Go over the entries and report the lines where the word "indicam" occurs.

(Collection entries)
—————
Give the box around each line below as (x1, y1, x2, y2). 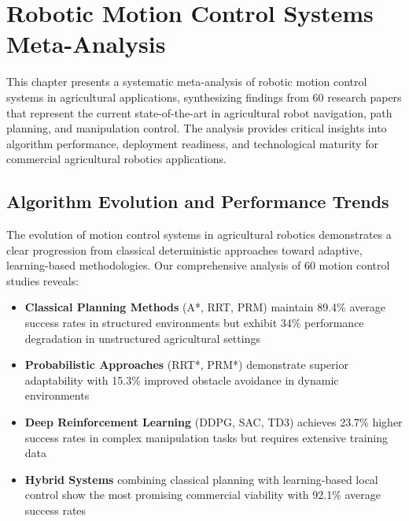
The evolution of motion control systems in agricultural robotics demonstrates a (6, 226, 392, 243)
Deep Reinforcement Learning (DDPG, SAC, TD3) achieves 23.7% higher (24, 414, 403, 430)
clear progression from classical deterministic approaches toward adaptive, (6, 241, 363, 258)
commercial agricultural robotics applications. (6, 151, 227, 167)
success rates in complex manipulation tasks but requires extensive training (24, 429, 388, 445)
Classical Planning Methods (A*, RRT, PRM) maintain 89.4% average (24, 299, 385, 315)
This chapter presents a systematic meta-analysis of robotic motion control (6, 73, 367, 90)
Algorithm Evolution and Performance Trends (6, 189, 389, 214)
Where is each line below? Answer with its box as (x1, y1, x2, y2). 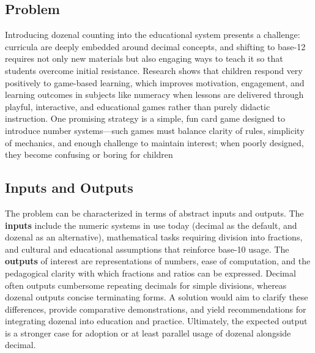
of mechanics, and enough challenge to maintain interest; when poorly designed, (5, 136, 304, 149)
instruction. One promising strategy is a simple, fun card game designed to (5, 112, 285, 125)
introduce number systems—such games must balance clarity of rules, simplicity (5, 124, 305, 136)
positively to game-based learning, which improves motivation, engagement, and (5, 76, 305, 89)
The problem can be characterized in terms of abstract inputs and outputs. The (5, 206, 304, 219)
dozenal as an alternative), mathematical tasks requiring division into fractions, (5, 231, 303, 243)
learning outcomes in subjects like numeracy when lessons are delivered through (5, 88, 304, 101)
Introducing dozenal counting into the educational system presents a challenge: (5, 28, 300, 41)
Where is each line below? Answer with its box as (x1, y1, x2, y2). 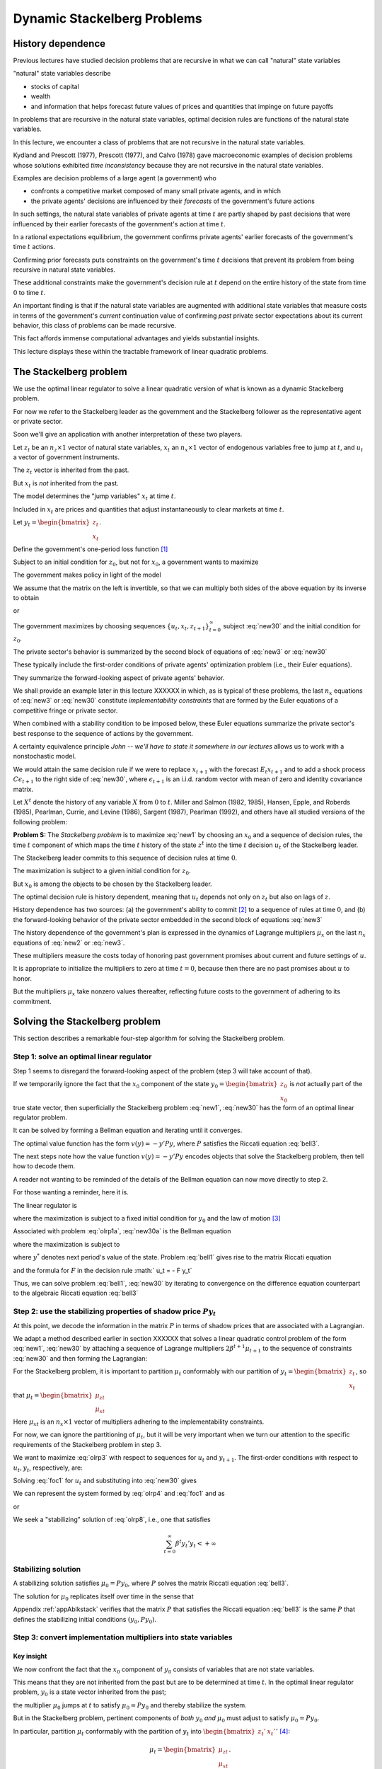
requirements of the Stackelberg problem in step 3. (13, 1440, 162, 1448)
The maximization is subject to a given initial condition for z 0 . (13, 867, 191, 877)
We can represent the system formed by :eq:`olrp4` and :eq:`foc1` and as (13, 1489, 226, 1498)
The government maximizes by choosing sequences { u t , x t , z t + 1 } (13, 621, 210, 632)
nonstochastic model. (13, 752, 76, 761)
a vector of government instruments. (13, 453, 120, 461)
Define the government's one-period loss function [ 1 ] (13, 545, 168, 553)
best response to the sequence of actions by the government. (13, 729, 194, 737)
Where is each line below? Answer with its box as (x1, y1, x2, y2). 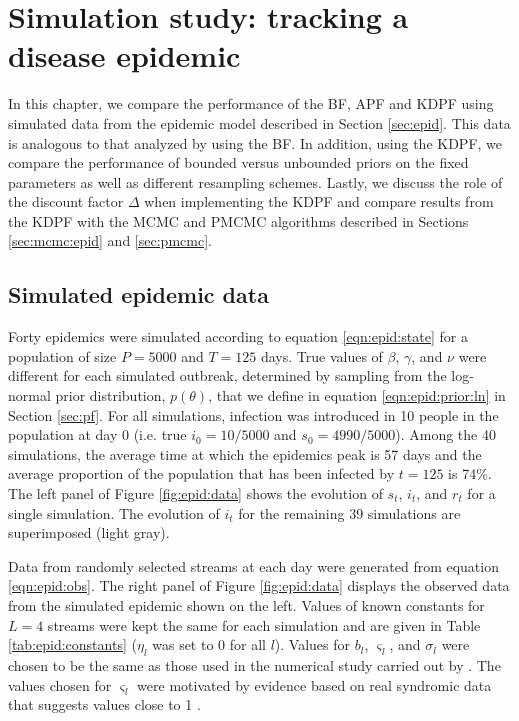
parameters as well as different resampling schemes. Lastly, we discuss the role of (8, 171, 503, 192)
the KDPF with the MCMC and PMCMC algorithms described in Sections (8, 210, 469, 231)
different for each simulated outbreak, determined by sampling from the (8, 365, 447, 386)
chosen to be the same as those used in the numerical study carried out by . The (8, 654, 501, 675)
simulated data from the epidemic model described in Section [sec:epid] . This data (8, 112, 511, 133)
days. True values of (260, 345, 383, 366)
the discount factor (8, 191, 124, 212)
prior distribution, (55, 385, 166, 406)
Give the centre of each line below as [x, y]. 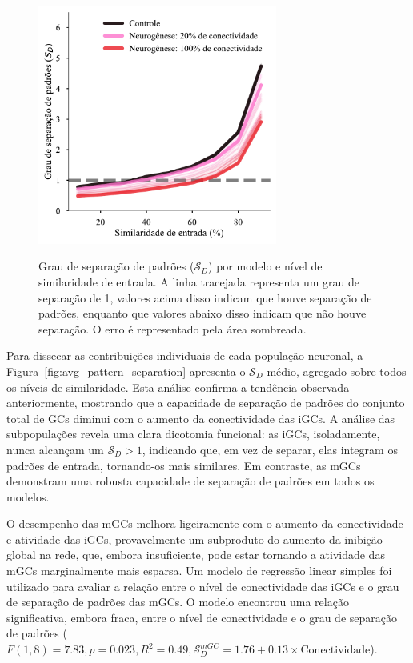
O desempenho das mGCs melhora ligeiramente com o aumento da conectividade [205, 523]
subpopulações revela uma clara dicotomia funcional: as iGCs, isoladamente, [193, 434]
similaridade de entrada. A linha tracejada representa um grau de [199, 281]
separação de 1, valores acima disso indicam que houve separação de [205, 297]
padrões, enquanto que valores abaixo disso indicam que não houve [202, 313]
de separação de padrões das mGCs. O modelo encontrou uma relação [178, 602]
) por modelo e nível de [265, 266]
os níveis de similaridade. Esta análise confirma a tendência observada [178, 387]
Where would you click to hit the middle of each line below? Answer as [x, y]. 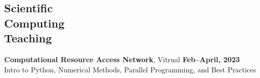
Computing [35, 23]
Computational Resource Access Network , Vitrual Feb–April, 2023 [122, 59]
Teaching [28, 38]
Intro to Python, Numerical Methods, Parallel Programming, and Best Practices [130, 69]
—————
» SOLUTION FOR THIS TASK
separação de 1, valores acima disso indicam que houve separação de [205, 297]
padrões, enquanto que valores abaixo disso indicam que não houve [202, 313]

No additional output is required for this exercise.